ABOUT THIS EXERCISE
Some entries follow. Reproduce exactly the lines starting at the one with "PaUtilStreamInterface blockingStreamInterface (141, 208)" and stopping after the one with "configuraciones personales . (83, 349)".

RECORDS TO PROCESS
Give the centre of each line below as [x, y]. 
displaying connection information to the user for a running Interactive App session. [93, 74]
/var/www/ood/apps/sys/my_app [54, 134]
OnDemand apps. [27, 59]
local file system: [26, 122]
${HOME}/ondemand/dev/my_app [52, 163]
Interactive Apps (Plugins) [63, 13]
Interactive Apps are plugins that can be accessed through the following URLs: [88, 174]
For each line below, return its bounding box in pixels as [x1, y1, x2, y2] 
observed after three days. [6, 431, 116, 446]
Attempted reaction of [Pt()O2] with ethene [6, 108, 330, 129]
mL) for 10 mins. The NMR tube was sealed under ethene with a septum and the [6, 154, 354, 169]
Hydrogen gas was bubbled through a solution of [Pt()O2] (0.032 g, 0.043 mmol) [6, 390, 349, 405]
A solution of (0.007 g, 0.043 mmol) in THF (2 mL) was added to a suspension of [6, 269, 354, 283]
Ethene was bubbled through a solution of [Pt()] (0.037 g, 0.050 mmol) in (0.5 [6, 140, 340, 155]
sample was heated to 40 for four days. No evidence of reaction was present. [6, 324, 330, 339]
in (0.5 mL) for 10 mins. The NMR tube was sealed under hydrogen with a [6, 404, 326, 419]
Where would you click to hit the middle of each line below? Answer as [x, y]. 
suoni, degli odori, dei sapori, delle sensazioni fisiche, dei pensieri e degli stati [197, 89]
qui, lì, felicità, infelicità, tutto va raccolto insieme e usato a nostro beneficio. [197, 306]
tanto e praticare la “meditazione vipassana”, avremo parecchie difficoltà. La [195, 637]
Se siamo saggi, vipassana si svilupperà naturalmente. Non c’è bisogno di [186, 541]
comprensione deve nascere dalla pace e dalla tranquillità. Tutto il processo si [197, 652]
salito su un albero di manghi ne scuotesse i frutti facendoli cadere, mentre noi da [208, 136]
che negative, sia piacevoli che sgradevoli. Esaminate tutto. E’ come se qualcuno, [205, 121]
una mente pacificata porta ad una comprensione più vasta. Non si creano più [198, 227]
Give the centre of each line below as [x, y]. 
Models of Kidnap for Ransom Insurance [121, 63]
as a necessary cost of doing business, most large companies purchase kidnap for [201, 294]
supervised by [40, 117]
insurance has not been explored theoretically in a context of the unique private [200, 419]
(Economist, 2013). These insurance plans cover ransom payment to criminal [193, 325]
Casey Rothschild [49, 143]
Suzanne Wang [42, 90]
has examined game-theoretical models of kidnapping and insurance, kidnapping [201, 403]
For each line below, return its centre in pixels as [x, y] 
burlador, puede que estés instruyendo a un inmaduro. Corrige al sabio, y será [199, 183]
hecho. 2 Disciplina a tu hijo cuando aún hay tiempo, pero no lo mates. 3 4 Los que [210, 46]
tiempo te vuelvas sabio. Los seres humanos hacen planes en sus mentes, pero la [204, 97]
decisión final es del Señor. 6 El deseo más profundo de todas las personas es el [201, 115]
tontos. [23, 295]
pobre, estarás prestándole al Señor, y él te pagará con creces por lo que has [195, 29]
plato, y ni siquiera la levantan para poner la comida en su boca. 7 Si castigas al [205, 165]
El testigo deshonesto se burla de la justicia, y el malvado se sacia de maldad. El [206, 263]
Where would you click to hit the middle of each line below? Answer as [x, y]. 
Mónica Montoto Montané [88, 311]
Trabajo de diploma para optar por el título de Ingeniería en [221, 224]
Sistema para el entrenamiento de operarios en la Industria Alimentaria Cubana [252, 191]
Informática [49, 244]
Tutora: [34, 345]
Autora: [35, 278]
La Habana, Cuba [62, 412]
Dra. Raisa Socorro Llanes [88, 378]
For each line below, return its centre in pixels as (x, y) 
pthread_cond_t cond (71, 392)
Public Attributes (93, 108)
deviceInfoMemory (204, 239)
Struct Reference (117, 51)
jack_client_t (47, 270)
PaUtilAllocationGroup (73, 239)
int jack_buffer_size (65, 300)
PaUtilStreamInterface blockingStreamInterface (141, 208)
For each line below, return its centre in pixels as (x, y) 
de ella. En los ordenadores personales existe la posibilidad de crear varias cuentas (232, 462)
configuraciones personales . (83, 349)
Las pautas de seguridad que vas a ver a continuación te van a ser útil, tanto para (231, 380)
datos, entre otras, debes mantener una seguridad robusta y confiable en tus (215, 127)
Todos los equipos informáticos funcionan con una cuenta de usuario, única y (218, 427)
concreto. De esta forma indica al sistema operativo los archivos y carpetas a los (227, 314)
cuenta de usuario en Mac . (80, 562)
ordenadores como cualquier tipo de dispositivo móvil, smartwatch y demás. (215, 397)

RESULT FOR THIS EXERCISE
PaUtilStreamInterface blockingStreamInterface (141, 208)
For each line below, return its centre in pixels as (x, y) 
de ella. En los ordenadores personales existe la posibilidad de crear varias cuentas (232, 462)
configuraciones personales . (83, 349)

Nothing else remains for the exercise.